AIM OF THE TASK — Print the data below verbatim, minus images.
== Segment start ==
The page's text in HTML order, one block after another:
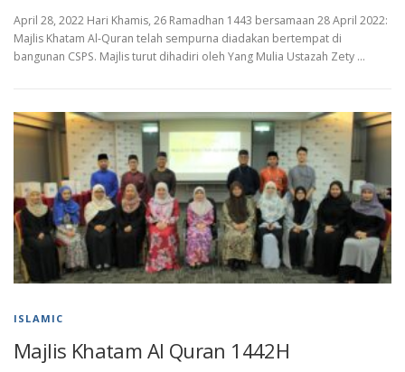
April 28, 2022 Hari Khamis, 26 Ramadhan 1443 bersamaan 28 April 2022:
Majlis Khatam Al-Quran telah sempurna diadakan bertempat di
bangunan CSPS. Majlis turut dihadiri oleh Yang Mulia Ustazah Zety …
ISLAMIC
Majlis Khatam Al Quran 1442H
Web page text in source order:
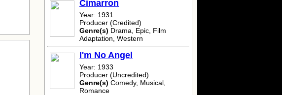
Cimarron
Year: 1931
Producer (Credited)
Genre(s) Drama, Epic, Film
Adaptation, Western
I'm No Angel
Year: 1933
Producer (Uncredited)
Genre(s) Comedy, Musical,
Romance
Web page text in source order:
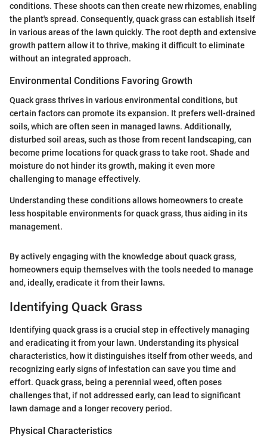
conditions. These shoots can then create new rhizomes, enabling
the plant's spread. Consequently, quack grass can establish itself
in various areas of the lawn quickly. The root depth and extensive
growth pattern allow it to thrive, making it difficult to eliminate
without an integrated approach.
Environmental Conditions Favoring Growth
Quack grass thrives in various environmental conditions, but
certain factors can promote its expansion. It prefers well-drained
soils, which are often seen in managed lawns. Additionally,
disturbed soil areas, such as those from recent landscaping, can
become prime locations for quack grass to take root. Shade and
moisture do not hinder its growth, making it even more
challenging to manage effectively.
Understanding these conditions allows homeowners to create
less hospitable environments for quack grass, thus aiding in its
management.
By actively engaging with the knowledge about quack grass,
homeowners equip themselves with the tools needed to manage
and, ideally, eradicate it from their lawns.
Identifying Quack Grass
Identifying quack grass is a crucial step in effectively managing
and eradicating it from your lawn. Understanding its physical
characteristics, how it distinguishes itself from other weeds, and
recognizing early signs of infestation can save you time and
effort. Quack grass, being a perennial weed, often poses
challenges that, if not addressed early, can lead to significant
lawn damage and a longer recovery period.
Physical Characteristics
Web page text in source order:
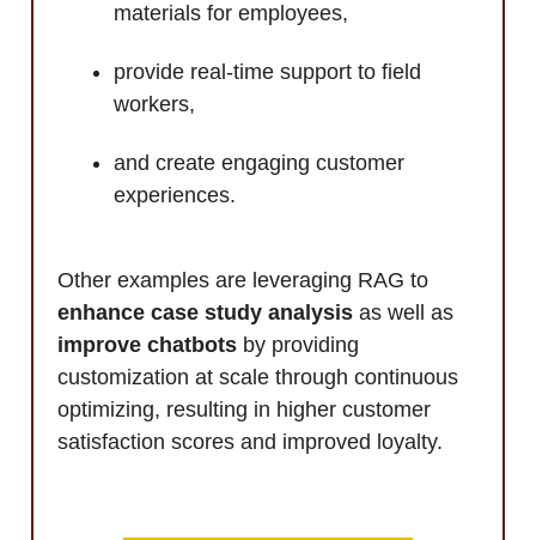
materials for employees,
provide real-time support to field
workers,
and create engaging customer
experiences.
Other examples are leveraging RAG to
enhance case study analysis as well as
improve chatbots by providing
customization at scale through continuous
optimizing, resulting in higher customer
satisfaction scores and improved loyalty.
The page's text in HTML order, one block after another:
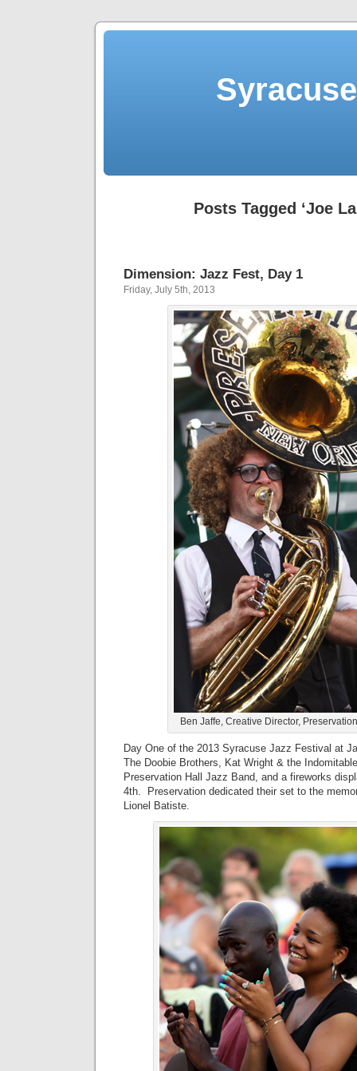
Posts Tagged ‘Joe
Dimension: Jazz Fest, Day 1
Friday, July 5th, 2013
Ben Jaffe, Creative Director,
Day One of the 2013 Syracuse Jazz Festival at
The Doobie Brothers, Kat Wright & the
Preservation Hall Jazz Band, and a fireworks
4th. Preservation dedicated their set to the
Lionel Batiste.
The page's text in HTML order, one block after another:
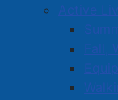
Active
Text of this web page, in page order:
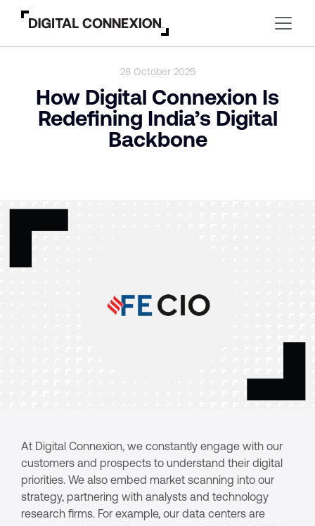
28 October 2025
How Digital Connexion Is
Redefining India’s Digital
Backbone
At Digital Connexion, we constantly engage with our
customers and prospects to understand their digital
priorities. We also embed market scanning into our
strategy, partnering with analysts and technology
research firms. For example, our data centers are
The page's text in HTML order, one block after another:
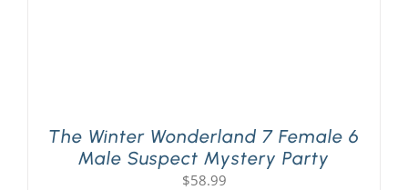
The Winter Wonderland 7 Female 6
Male Suspect Mystery Party
$58.99
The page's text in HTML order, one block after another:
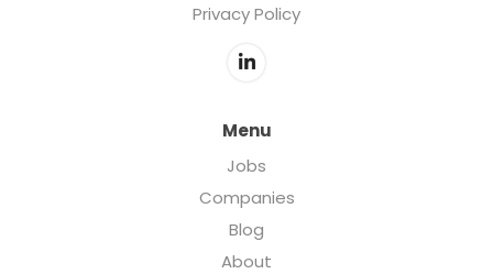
== Segment end ==
COMPLETED EXERCISE —
The page's text in HTML order, one block after another:
April 28, 2022 Hari Khamis, 26 Ramadhan 1443 bersamaan 28 April 2022:
Majlis Khatam Al-Quran telah sempurna diadakan bertempat di
bangunan CSPS. Majlis turut dihadiri oleh Yang Mulia Ustazah Zety …
ISLAMIC
Majlis Khatam Al Quran 1442H
Web page text in source order:
Cimarron
Year: 1931
Producer (Credited)
Genre(s) Drama, Epic, Film
Adaptation, Western
I'm No Angel
Year: 1933
Producer (Uncredited)
Genre(s) Comedy, Musical,
Romance
Web page text in source order:
conditions. These shoots can then create new rhizomes, enabling
the plant's spread. Consequently, quack grass can establish itself
in various areas of the lawn quickly. The root depth and extensive
growth pattern allow it to thrive, making it difficult to eliminate
without an integrated approach.
Environmental Conditions Favoring Growth
Quack grass thrives in various environmental conditions, but
certain factors can promote its expansion. It prefers well-drained
soils, which are often seen in managed lawns. Additionally,
disturbed soil areas, such as those from recent landscaping, can
become prime locations for quack grass to take root. Shade and
moisture do not hinder its growth, making it even more
challenging to manage effectively.
Understanding these conditions allows homeowners to create
less hospitable environments for quack grass, thus aiding in its
management.
By actively engaging with the knowledge about quack grass,
homeowners equip themselves with the tools needed to manage
and, ideally, eradicate it from their lawns.
Identifying Quack Grass
Identifying quack grass is a crucial step in effectively managing
and eradicating it from your lawn. Understanding its physical
characteristics, how it distinguishes itself from other weeds, and
recognizing early signs of infestation can save you time and
effort. Quack grass, being a perennial weed, often poses
challenges that, if not addressed early, can lead to significant
lawn damage and a longer recovery period.
Physical Characteristics
Web page text in source order:
materials for employees,
provide real-time support to field
workers,
and create engaging customer
experiences.
Other examples are leveraging RAG to
enhance case study analysis as well as
improve chatbots by providing
customization at scale through continuous
optimizing, resulting in higher customer
satisfaction scores and improved loyalty.
The page's text in HTML order, one block after another:
Posts Tagged ‘Joe
Dimension: Jazz Fest, Day 1
Friday, July 5th, 2013
Ben Jaffe, Creative Director,
Day One of the 2013 Syracuse Jazz Festival at
The Doobie Brothers, Kat Wright & the
Preservation Hall Jazz Band, and a fireworks
4th. Preservation dedicated their set to the
Lionel Batiste.
The page's text in HTML order, one block after another:
Active
Text of this web page, in page order:
28 October 2025
How Digital Connexion Is
Redefining India’s Digital
Backbone
At Digital Connexion, we constantly engage with our
customers and prospects to understand their digital
priorities. We also embed market scanning into our
strategy, partnering with analysts and technology
research firms. For example, our data centers are
The page's text in HTML order, one block after another:
The Winter Wonderland 7 Female 6
Male Suspect Mystery Party
$58.99
The page's text in HTML order, one block after another:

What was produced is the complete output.